Step 8: Implementing RAG over the vector index using vector search
vector_store_retriever = VectorIndexRetriever(index = vector_store_index, similarity_top_k = 2)
query_engine = RetrieverQueryEngine(retriever = vector_store_retriever)
response = query_engine.query('What is WaitGPT?')
print(response)
print("\nSource documents: ")
pprint.pprint(response.source_nodes)
Output:
Step 9: We can enhance the entire operation using a ChatEngine for back-and-forth communication as well
chat_engine = vector_store_index.as_chat_engine(
chat_mode="condense_question", streaming=True
)
response_stream = chat_engine.stream_chat("What are the benefits of WaitGPT")
response_stream.print_response_stream()
Output:
WaitGPT facilitates monitoring and steering of data analysis performed by LLMs, enabling users to enhance error detection and increase their overall confidence in the results. Additionally, WaitGPT empowers users to monitor and steer data analysis performed by LLM agents, enhancing error detection rate and improving overall confidence in the results.
response_stream = chat_engine.stream_chat("How is WaitGPT able to enhance LLMs?")
response_stream.print_response_stream()
Output:
WaitGPT facilitates monitoring and steering of data analysis performed by LLMs by translating stream-based code into a growing visualization of key data operations, allowing for granular interactions. This approach empowers users to actively monitor and steer the data analysis process, leading to enhanced error detection rates and increased overall confidence in the results.
Step 10: Similarity search can also be implemented on the vector index
retriever = vector_store_index.as_retriever(similarity_top_k=2)
nodes = retriever.retrieve("How does WaitGPT addresses reliability issues and user challenge in LLM apps?")
for node in nodes:
print(node)
Output:
Node ID: 640da0ef-c300-4876-af75-bf2e5c90af43
Text: By translating stream-based code into a growing visualization of the key data operations and affording granular interactions, WaitGPT empowers users to monitor and steer data analysis performed by LLM agents.
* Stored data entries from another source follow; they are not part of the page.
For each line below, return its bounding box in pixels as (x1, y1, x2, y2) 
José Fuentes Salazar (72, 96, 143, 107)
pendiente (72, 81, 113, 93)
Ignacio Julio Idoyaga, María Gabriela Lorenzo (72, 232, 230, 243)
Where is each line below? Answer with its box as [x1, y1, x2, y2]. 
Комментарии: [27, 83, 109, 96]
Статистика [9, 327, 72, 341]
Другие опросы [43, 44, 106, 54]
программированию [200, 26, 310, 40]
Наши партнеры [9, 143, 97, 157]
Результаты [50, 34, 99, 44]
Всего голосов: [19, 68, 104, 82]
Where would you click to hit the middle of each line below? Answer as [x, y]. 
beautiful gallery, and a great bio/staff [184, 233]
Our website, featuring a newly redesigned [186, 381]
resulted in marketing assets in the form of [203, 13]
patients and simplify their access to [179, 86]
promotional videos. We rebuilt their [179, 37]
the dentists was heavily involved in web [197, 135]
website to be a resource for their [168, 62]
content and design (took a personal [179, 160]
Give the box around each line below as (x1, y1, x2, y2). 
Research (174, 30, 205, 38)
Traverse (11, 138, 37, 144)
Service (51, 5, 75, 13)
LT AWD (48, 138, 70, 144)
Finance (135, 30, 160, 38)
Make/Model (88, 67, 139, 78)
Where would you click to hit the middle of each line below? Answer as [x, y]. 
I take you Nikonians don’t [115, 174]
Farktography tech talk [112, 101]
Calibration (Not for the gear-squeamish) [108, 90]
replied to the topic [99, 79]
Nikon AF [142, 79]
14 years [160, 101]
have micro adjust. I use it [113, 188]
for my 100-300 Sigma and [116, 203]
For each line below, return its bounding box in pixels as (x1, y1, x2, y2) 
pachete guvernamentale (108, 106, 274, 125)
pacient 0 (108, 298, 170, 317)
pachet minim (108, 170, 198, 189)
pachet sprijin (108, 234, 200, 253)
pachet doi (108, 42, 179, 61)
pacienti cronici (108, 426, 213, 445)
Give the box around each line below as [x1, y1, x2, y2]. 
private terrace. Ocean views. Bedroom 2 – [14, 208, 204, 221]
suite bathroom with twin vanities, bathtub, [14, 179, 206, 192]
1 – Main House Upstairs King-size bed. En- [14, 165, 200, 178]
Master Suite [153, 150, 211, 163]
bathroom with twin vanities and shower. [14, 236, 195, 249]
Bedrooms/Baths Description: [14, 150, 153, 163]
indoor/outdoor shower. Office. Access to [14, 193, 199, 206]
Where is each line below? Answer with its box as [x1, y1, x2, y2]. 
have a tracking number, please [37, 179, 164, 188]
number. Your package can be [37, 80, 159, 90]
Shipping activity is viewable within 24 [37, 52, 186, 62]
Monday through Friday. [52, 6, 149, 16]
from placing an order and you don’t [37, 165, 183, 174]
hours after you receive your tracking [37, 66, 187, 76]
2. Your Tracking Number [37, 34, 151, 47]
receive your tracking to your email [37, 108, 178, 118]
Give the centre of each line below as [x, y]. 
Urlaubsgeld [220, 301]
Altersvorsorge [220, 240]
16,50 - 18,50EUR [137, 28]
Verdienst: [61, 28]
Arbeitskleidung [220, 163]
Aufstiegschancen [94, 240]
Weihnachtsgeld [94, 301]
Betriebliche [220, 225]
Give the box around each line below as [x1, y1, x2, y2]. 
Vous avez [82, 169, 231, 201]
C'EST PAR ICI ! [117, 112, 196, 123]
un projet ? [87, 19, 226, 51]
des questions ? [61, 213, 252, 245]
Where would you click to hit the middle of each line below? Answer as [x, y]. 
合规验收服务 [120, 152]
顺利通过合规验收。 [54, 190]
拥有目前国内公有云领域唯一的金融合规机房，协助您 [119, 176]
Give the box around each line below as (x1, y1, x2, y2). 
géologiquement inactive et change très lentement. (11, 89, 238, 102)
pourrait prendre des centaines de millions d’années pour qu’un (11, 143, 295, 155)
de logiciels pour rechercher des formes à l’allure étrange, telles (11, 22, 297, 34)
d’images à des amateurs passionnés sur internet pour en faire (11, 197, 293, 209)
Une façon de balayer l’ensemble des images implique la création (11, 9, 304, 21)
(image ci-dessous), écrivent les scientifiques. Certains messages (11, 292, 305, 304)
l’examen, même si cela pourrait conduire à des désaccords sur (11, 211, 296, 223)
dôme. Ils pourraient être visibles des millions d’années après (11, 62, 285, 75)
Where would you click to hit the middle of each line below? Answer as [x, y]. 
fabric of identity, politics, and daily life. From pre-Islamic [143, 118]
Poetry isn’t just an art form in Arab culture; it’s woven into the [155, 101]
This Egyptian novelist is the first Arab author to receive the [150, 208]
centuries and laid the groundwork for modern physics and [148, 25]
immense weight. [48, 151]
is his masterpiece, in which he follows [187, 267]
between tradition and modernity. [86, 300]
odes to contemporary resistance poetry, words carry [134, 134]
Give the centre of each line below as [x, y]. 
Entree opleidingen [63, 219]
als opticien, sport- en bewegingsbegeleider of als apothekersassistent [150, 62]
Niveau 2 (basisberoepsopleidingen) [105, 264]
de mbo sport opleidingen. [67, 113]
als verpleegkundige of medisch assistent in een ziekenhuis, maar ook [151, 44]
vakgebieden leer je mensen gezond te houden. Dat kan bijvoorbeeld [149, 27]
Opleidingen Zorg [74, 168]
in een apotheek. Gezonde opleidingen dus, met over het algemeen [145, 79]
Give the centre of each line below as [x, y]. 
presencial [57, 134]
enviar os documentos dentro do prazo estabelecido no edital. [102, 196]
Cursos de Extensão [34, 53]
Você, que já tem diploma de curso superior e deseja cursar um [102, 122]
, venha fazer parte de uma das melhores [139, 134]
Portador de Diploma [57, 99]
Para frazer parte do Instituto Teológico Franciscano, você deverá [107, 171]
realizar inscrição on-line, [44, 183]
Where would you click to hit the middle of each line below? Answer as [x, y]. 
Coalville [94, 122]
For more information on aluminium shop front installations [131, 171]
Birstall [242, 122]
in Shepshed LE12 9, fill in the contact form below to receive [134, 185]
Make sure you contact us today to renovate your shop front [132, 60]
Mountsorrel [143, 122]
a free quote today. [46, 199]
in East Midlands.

A user study (N=12) covering basic data analysis tasks demonstrated that WaitGPT could enhance error detection rate and improve overall co…
Score: 0.926
Node ID: a1d10be9-fd5e-41e2-a25f-8171f77c7087
Text: Publication rights licensed to ACM. This is the author’s version of the work. It is posted here for your personal use. Not for redistribution. The definitive Version of Record was published in The 37th Annual ACM Symposium on User Interface Software and Technology (UIST ’24), October 13–16, 2024, Pittsburgh, PA, USA…
Score: 0.926
Final Words
MongoDB’s Atlas Vector Search provides a comprehensive platform from implementing vector search, combining the strengths of a robust document database with advanced search capabilities. Its integration and support for various LLMs and framework makes it a versatile choice for building intelligent applications and agents.